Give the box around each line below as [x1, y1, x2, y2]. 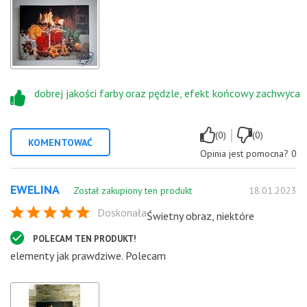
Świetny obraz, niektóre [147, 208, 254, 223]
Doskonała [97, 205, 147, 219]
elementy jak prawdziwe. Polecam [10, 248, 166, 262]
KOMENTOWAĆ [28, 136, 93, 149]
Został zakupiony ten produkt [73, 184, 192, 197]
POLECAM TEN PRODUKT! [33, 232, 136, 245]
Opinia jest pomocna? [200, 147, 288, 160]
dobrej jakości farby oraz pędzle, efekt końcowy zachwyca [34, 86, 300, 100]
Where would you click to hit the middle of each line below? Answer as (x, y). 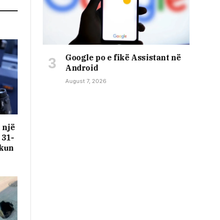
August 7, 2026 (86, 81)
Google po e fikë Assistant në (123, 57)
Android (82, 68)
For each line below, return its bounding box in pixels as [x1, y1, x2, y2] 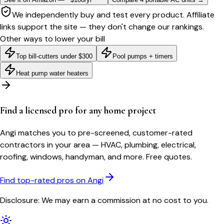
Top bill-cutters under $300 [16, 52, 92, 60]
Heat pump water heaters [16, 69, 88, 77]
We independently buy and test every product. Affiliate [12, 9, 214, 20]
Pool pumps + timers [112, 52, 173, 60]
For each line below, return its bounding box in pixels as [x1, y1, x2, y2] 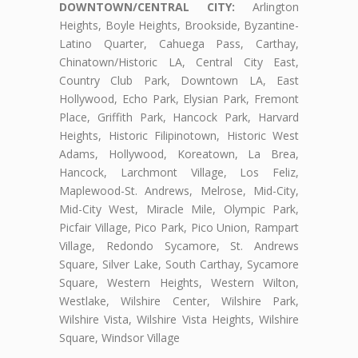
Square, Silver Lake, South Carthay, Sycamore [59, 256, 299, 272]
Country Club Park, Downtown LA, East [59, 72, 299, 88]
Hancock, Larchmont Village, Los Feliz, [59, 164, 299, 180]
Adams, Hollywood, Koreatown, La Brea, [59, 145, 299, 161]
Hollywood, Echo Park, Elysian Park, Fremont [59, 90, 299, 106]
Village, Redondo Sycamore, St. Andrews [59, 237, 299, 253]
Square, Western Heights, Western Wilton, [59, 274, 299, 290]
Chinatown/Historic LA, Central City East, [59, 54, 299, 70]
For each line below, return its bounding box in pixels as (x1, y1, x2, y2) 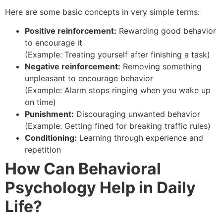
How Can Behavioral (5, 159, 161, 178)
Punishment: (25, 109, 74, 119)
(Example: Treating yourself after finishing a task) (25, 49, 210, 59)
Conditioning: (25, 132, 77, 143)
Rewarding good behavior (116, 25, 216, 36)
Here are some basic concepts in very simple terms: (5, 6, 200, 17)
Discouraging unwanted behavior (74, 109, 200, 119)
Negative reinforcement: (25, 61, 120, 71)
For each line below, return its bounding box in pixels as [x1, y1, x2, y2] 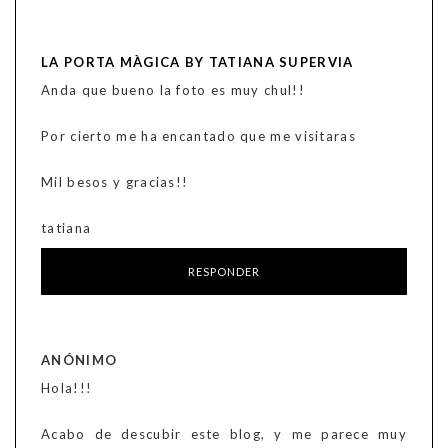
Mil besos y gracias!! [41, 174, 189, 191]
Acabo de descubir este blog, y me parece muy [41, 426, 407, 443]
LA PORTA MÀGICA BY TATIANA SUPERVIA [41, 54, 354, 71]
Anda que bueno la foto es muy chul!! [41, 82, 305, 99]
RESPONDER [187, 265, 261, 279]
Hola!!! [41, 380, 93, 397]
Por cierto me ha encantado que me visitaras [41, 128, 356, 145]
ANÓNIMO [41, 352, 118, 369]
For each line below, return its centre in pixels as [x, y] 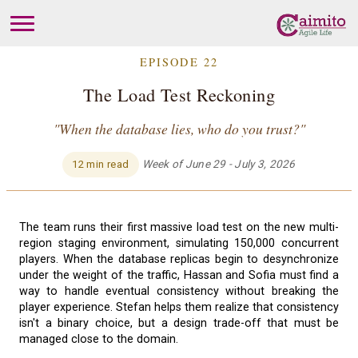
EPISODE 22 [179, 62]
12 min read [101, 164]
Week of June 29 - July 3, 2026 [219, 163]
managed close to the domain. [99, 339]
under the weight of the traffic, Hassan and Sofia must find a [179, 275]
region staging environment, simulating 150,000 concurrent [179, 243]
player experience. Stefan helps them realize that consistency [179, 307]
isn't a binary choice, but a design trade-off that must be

- _Work instruction_
Your answer should contain only the lines from the beginning of the listing above through the line with "Opinia jest pomocna? [200, 147, 288, 160]", copied exactly and without the pictures.

- _Your solution_
Give the box around each line below as [x1, y1, x2, y2]. 
Świetny obraz, niektóre [147, 208, 254, 223]
Doskonała [97, 205, 147, 219]
elementy jak prawdziwe. Polecam [10, 248, 166, 262]
KOMENTOWAĆ [28, 136, 93, 149]
Został zakupiony ten produkt [73, 184, 192, 197]
POLECAM TEN PRODUKT! [33, 232, 136, 245]
Opinia jest pomocna? [200, 147, 288, 160]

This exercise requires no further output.